Space, The Final Frontier

Well I’m a bit late with this but as the saying goes, better late than…..

So it’s the 5oth anniversary of the beginning of mans adventures into space.

During this period of time we have had missions to:

Mercury: 1 Mission: 1 successful, +1 en route, +1 planned

Venus: 40 Missions: 26 successful, +1 planned

Moon: 80 Missions: 45 successful, +4 planned

Mars: 38 Missions: 18 successful, +1 en route, +4 planned

Asteroids: 4 Missions: 4 successful, +1 planned

Jupiter: 8 Missions: 8 successful, +1 planned

Saturn: 4 Missions: 4 successful

Uranus: 1 Mission: 1 successful

Neptune: 1 Mission: 1 successful

Pluto: 0 Missions: 1 en route

Comets: 10 Missions: 9 successful, +1 en route

Now it may just be me, but I doubt it, but this seems like an amazing achievement for just 50 years of space travel. In fact in the grand scheme of things 50 years is nothing and look how far we have come. I can’t wait to see where we are in 2057, providing I’m here of course.

So I want to do a little bit of chit chat about space, our final frontier, from a few different angles.

Can we still make life better for the underprivileged people back on earth while continuing with space travel?

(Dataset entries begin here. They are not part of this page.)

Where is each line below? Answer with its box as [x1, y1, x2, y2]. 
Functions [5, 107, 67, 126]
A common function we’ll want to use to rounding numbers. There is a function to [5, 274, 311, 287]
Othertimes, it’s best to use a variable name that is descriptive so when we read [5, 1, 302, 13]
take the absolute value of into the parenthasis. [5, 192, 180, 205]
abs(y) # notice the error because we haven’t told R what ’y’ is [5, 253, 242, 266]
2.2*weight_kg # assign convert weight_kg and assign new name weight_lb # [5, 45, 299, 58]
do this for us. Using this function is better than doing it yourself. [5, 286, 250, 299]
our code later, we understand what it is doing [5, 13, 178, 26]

This question basically asks are we diverting money that could be used to feed the world etc. I would venture that the short answer is no. The long answer is still no. Why you may ask? Shouldn’t we be pumping the huge amounts of money that is consumed by the various space programs around the world in to looking after the poor and hungry and ill?

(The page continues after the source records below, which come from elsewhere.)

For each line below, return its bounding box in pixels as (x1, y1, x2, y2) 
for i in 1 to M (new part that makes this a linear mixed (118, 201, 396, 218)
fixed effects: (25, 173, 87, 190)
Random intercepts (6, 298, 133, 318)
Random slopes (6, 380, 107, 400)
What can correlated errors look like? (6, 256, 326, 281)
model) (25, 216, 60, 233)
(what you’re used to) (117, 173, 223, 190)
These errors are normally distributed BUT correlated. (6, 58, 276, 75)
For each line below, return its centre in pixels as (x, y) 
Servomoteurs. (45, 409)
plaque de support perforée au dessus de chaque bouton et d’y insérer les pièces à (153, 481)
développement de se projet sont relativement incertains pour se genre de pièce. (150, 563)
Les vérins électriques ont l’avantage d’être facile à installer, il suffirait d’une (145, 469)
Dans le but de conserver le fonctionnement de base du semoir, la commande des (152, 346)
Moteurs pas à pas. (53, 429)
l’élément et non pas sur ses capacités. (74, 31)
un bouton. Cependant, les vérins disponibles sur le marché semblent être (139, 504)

Well lets have a relitavely deeper look shall we, starting with the one country in the world that the major space program in the world. The USA. Ok, they spend $16 billion a year on NASA. Wow you may say. But hang on, thats 0.5 per cent of federal funds. The military on the other hand consumes $439.3 Billion. The maths there are pretty plain to see.

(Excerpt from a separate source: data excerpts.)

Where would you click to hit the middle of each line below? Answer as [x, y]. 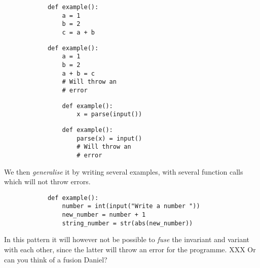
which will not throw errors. [47, 181]
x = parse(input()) [109, 114]
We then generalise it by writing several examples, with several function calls [124, 171]
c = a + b [78, 32]
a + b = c [78, 73]
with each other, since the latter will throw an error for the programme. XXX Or [130, 249]
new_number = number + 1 [104, 215]
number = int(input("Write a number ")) [131, 206]
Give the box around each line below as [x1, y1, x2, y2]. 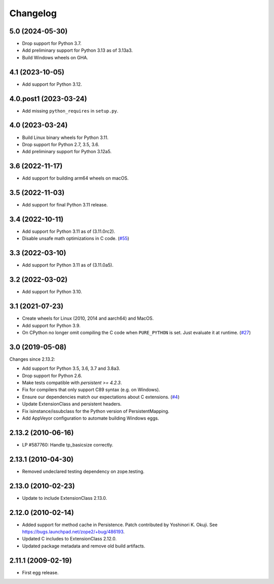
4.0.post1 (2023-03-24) [9, 94, 87, 103]
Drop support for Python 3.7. [22, 41, 82, 47]
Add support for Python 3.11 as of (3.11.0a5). [22, 262, 114, 268]
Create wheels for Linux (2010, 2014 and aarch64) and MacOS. [22, 315, 154, 322]
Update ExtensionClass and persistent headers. [22, 401, 122, 407]
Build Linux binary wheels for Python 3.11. [22, 134, 109, 141]
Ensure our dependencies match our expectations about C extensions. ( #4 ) [22, 394, 180, 400]
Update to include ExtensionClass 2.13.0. [22, 495, 108, 501]
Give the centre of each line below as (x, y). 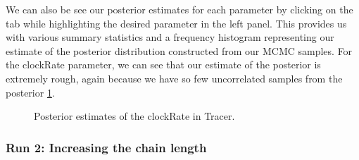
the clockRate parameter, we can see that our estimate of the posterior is (163, 64)
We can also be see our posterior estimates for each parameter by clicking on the (179, 9)
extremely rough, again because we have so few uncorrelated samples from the (174, 78)
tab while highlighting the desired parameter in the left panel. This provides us (176, 23)
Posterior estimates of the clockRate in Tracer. (134, 116)
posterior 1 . (30, 92)
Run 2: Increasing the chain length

We are where we are today because of the human desire to explore. Every luxury and technological / medical / scientific advance humans as a race have made is due to our enduring and never ending desire to understand what we don’t, and it’s one of the bigger facts that distinguishes us from other species. To deny our thirst for knowledge is to dampen our humanity.

Why we must leave Earth

Why send astronauts to other worlds?

If we remain on Earth we will surely become extinct, and probably long before an expanding Sun roasts our planet. The fact is that we are vulnerable to the same types of catastrophic events that have wiped out other spieces on earth. Mammalian species, on average, last just a couple of million years. Our parent species, Homo erectus, lasted about 1.6 million years, while Neanderthals died out after only 300,000 years. We might have conquered the planet but it is just a tiny island in the universe, and species confined to a single island are often found on the endangered list.

Lifetime Expectations: we can estimate with 95 per cent confidence, how long humans and the human space flight programme are likely to last.

4-5 billion years: sun burns out

5100 – 7,800,00 years: humans race disappears

46 – 1794 years: end of the space program

New Scientist #2620

Will we still be here in 8 million years? Nuclear war, bioterrorism or even nanotechnology could wipe us out in a cosmic heartbeat.

What is clear however, to me and a lot of other people, is that if we have a stable colony on another planet in this solar system or in another, we will have doubled our surival chances in the long run.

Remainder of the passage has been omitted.